Act V: The Last Days of the Old Guard

The ancient centers of salt production struggled to adapt to the new age where the chemical definition of the rock had surpassed the value of the rock itself.

The Chinese salt industry, famed for its ingenuity, eventually succumbed to modernization. In Sichuan, the traditional derricks (towers of weather-beaten tree trunks, symbolized by the character jing) dotted the landscape of Zigong. By 1960, the last percussion-drilled shaft was completed. The old brine-boiling houses, which used natural gas piped through bamboo, faded. Today, Zigong has largely modernized, using rock salt mining and vacuum evaporators, making uniform white salt crystals. The historic Shen Hai well, drilled in 1835, still operates but is considered a mere relic.

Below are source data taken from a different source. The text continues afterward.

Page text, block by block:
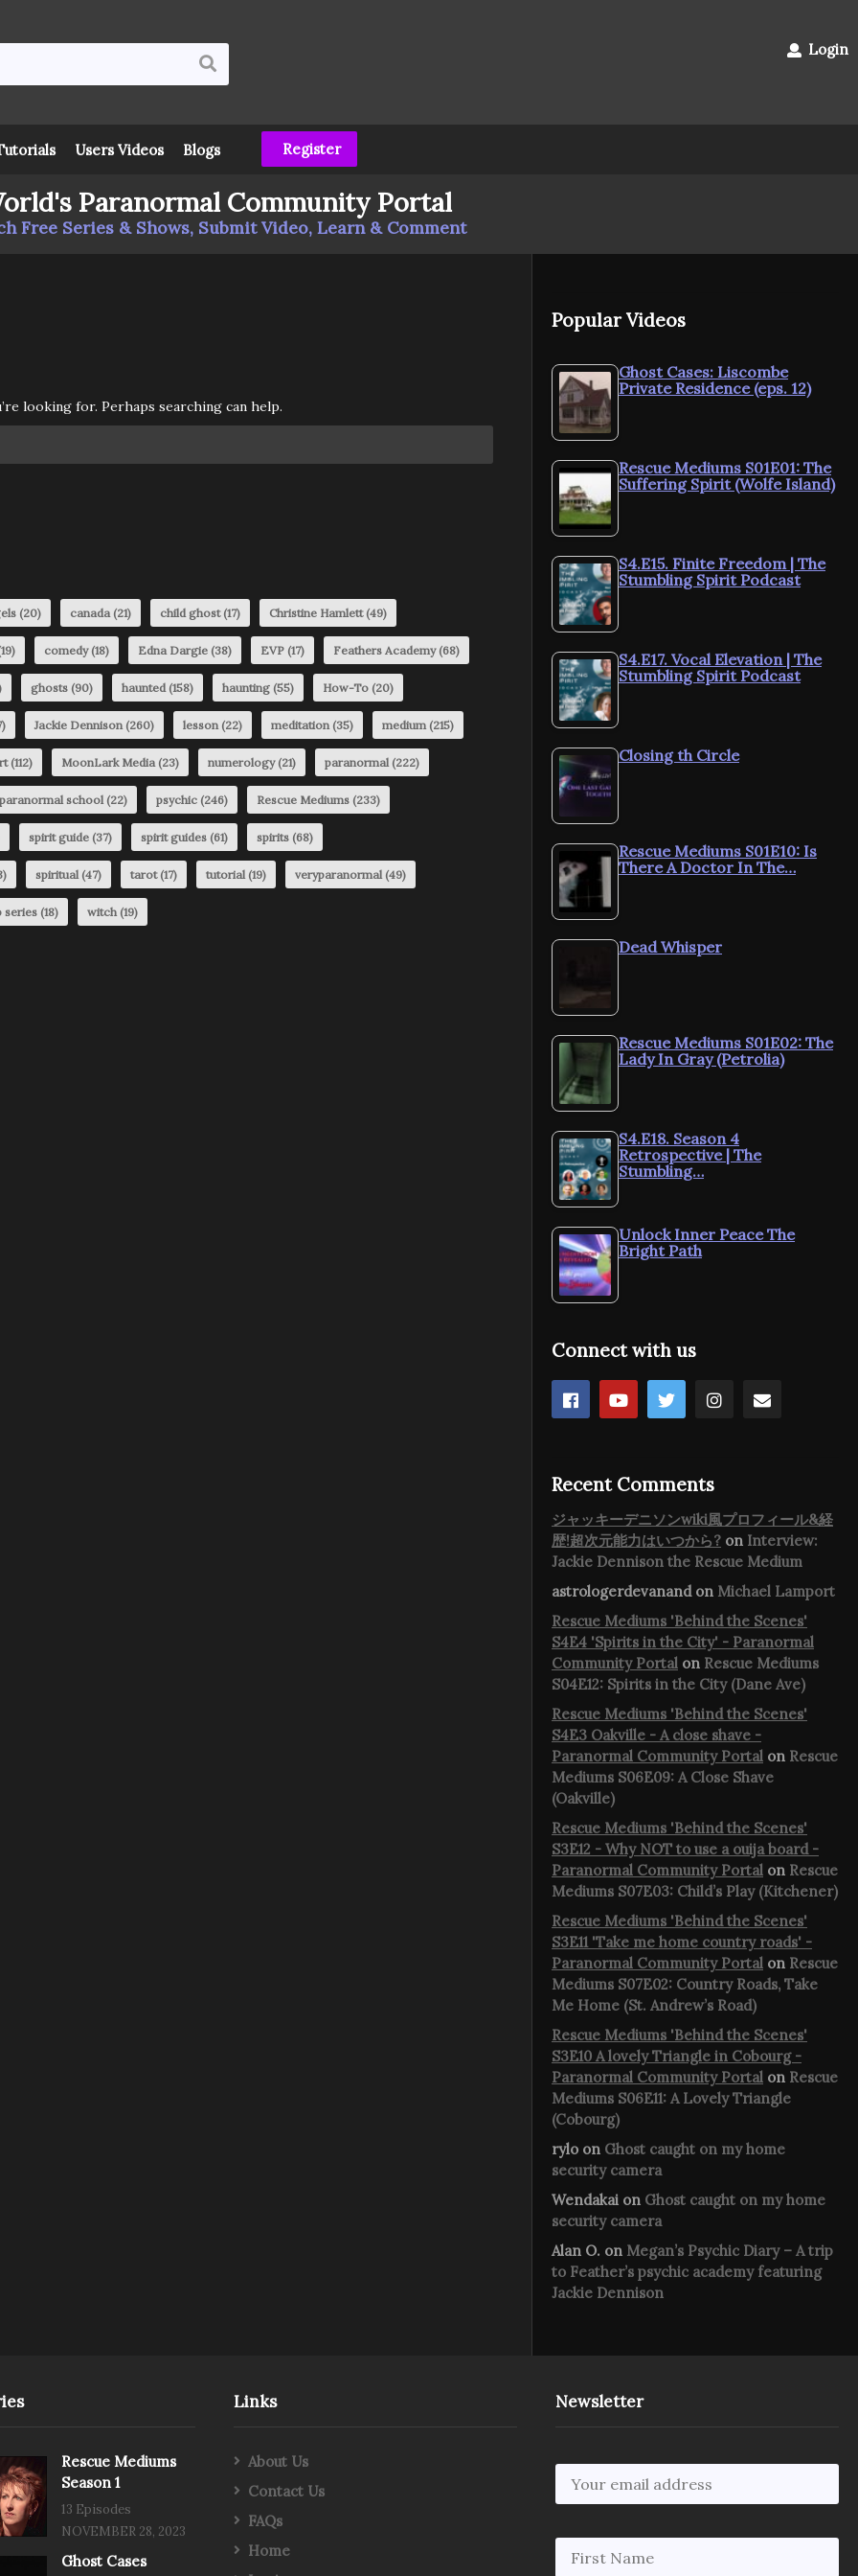
Login
Users Videos Blogs Register
Paranormal Community Portal
Free Series & Shows, Submit Video, Learn & Comment
looking for. Perhaps searching can help.
(20) canada (21) child ghost(17) Christine Hamlett(49)
comedy(18) Edna Dargie (38) EVP (17) Feathers Academy(68)
ghosts (90) haunted (158) haunting (55) How-To (20)
Jackie Dennison (260) lesson (22) meditation (35) medium (215)
(112) MoonLark Media (23) numerology(21) paranormal (222)
paranormal school (22) psychic (246) Rescue Mediums (233)
spirit guide (37) spirit guides (61) spirits (68)
spiritual (47) tarot(17) tutorial (19) veryparanormal (49)
series (18) witch (19)
Popular Videos
Ghost Cases: Liscombe
Private Residence (eps. 12)
Rescue Mediums S01E01: The
Suffering Spirit (Wolfe Island)
S4.E15. Finite Freedom | The
Stumbling Spirit Podcast
S4.E17. Vocal Elevation | The
Stumbling Spirit Podcast
Closing th Circle
Rescue Mediums S01E10: Is
There A Doctor In The…
Dead Whisper
Rescue Mediums S01E02: The
Lady In Gray (Petrolia)
S4.E18. Season 4
Retrospective | The
Stumbling…
Unlock Inner Peace The
Bright Path
Connect with us
Recent Comments
ジャッキーデニソンwiki風プロフィール&経
歴!超次元能力はいつから? on Interview:
Jackie Dennison the Rescue Medium
astrologerdevanandon Michael Lamport
Rescue Mediums 'Behind the Scenes'
S4E4 'Spirits in the City' - Paranormal
Community Portal on Rescue Mediums
S04E12: Spirits in the City (Dane Ave)
Rescue Mediums 'Behind the Scenes'
S4E3 Oakville - A close shave -
Paranormal Community Portal on Rescue
Mediums S06E09: A Close Shave
(Oakville)
Rescue Mediums 'Behind the Scenes'
S3E12 - Why NOT to use a ouija board -
Paranormal Community Portal on Rescue
Mediums S07E03: Child’s Play (Kitchener)
Rescue Mediums 'Behind the Scenes'
S3E11 'Take me home country roads' -
Paranormal Community Portal on Rescue
Mediums S07E02: Country Roads, Take
Me Home (St. Andrew’s Road)
Rescue Mediums 'Behind the Scenes'
S3E10 A lovely Triangle in Cobourg -
Paranormal Community Portal on Rescue
Mediums S06E11: A Lovely Triangle
(Cobourg)
rylo on Ghost caught on my home
security camera
Wendakai on Ghost caught on my home
security camera
Alan O. on Megan’s Psychic Diary – A trip
to Feather’s psychic academy featuring
Jackie Dennison
Rescue Mediums
Season 1
13 Episodes
NOVEMBER 28, 2023
Ghost Cases
Links
About Us
Contact Us
FAQs
Home
Newsletter
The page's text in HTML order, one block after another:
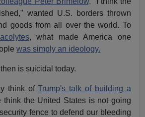
wanted U.S. borders thrown
goods from all over the world. To
acolytes, what made America one
was simply an ideology.
is suicidal today.
think ofTrump's talk of building a
think the United States is not going
fence to defend our bleeding
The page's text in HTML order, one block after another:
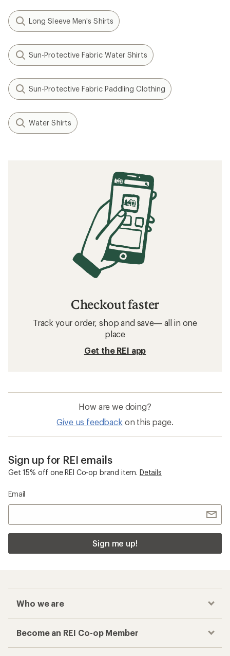
Long Sleeve Men's Shirts
Sun-Protective Fabric Water Shirts
Sun-Protective Fabric Paddling Clothing
Water Shirts
Checkout faster
Track your order, shop and save— all in one
place
Get the REI app
How are we doing?
Give us feedback on this page.
Sign up for REI emails
Get 15% off one REI Co-op brand item. Details
Email
Sign me up!
Who we are
Become an REI Co-op Member

In England, the historical Cheshire salt district, once dominated by the black sky of coal smoke and scarred white with pan scale, is now green English countryside. The growing disaster of the ground collapsing due to salt extraction was euphemistically called subsidence, spawning religious sermons that compared the sinking boiling houses to hell. Though the area struggled to save its last saltworks as a museum, sinkholes continue to appear, covering the land in grass and shrubs.

The salt wars that had fueled empires for millennia had ended, defeated not by conquest, but by chemistry. As William Brownrigg had predicted in the mid-eighteenth century, “Old arts are improved and new ones daily invented,” permanently altering the quest for salt. Common salt, once the most critical commodity, had become a nuisance in the Dead Sea Works, constantly raising the height of evaporation pond bottoms and flooding hotel basements.